• _WHAT THE EXERCISE ASKS_
Each line of the data must be given back verbatim, with pictures removed.

• _DATASET_
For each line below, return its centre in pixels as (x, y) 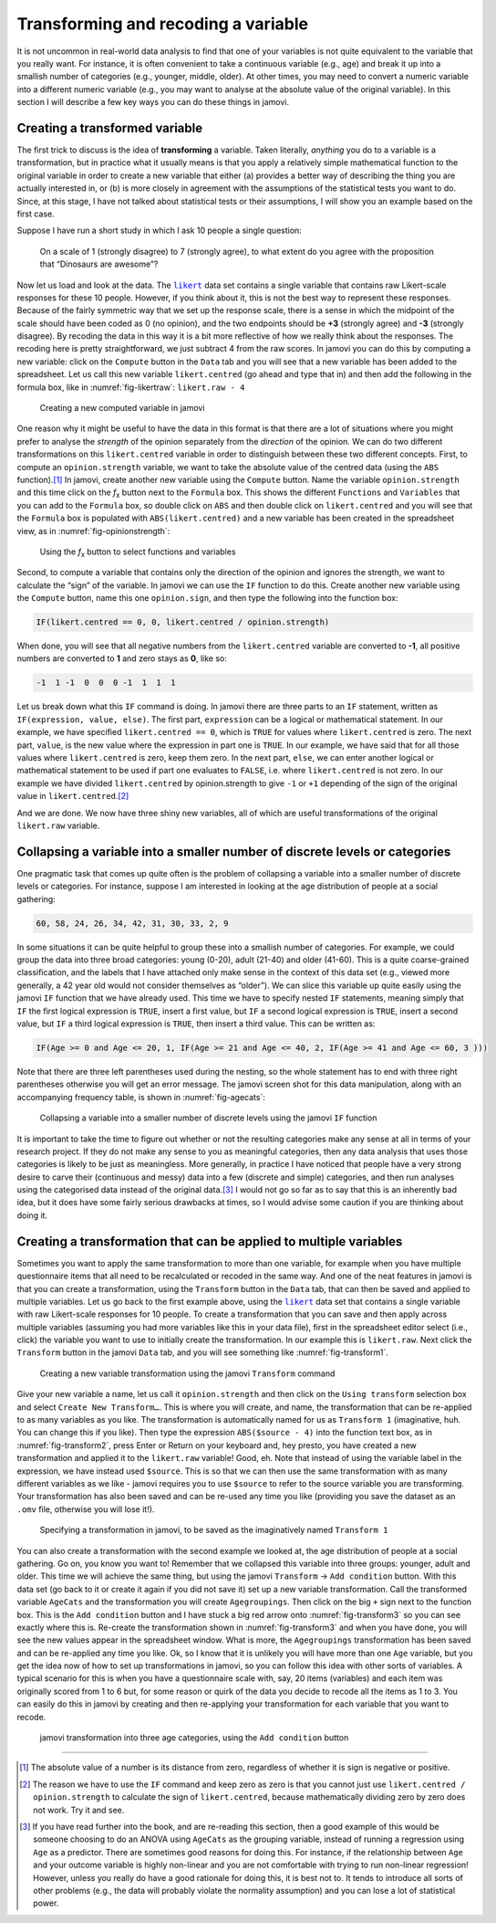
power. (46, 1903)
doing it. (32, 1215)
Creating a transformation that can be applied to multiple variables (210, 1241)
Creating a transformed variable (110, 128)
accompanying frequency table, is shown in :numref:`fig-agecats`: (141, 1097)
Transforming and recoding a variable (163, 24)
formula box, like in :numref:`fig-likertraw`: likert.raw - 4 (131, 387)
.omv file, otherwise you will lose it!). (86, 1509)

• _WRITTEN SOLUTION_
For each line below, return its centre in pixels as (x, y) 
power. (46, 1903)
doing it. (32, 1215)
Creating a transformation that can be applied to multiple variables (210, 1241)
Creating a transformed variable (110, 128)
accompanying frequency table, is shown in :numref:`fig-agecats`: (141, 1097)
Transforming and recoding a variable (163, 24)
formula box, like in :numref:`fig-likertraw`: likert.raw - 4 (131, 387)
.omv file, otherwise you will lose it!). (86, 1509)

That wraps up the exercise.